STORED DATA –

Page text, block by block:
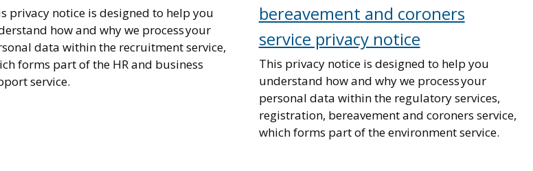
privacy notice is designed to help you
how and why we process your
data within the recruitment service,
forms part of the HR and business
service.
bereavement and coroners
service privacy notice
This privacy notice is designed to help you
understand how and why we process your
personal data within the regulatory services,
registration, bereavement and coroners service,
which forms part of the environment service.

REQUIRED ACTION –
Print exactly the lines from the one containing "This privacy notice is designed to help you" through the last line of the records above, both included.

SOLUTION FOR THIS PROBLEM –
This privacy notice is designed to help you
understand how and why we process your
personal data within the regulatory services,
registration, bereavement and coroners service,
which forms part of the environment service.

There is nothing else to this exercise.